**Task**.
The answer is the data repeated in full, with no pictures included.

(Extracted data entries)
***
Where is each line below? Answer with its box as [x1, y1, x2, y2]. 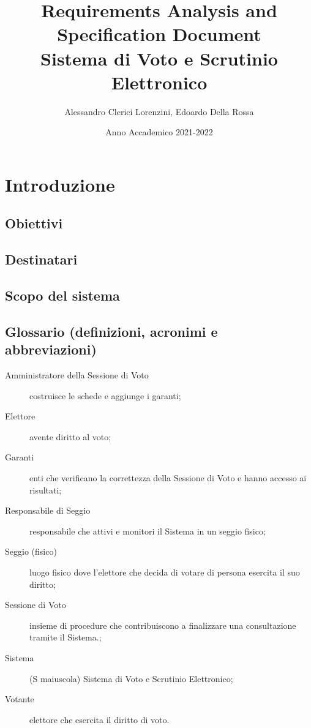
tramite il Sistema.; [29, 631, 102, 644]
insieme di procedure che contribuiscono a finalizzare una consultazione [29, 618, 296, 631]
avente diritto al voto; [29, 430, 111, 443]
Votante [5, 692, 34, 705]
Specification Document [57, 21, 261, 47]
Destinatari [5, 250, 78, 269]
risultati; [29, 483, 62, 496]
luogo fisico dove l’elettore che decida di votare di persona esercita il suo [29, 565, 300, 578]
***
**Answer to this task**.
Where is each line below? Answer with its box as [x1, y1, x2, y2]. 
tramite il Sistema.; [29, 631, 102, 644]
insieme di procedure che contribuiscono a finalizzare una consultazione [29, 618, 296, 631]
avente diritto al voto; [29, 430, 111, 443]
Votante [5, 692, 34, 705]
Specification Document [57, 21, 261, 47]
Destinatari [5, 250, 78, 269]
risultati; [29, 483, 62, 496]
luogo fisico dove l’elettore che decida di votare di persona esercita il suo [29, 565, 300, 578]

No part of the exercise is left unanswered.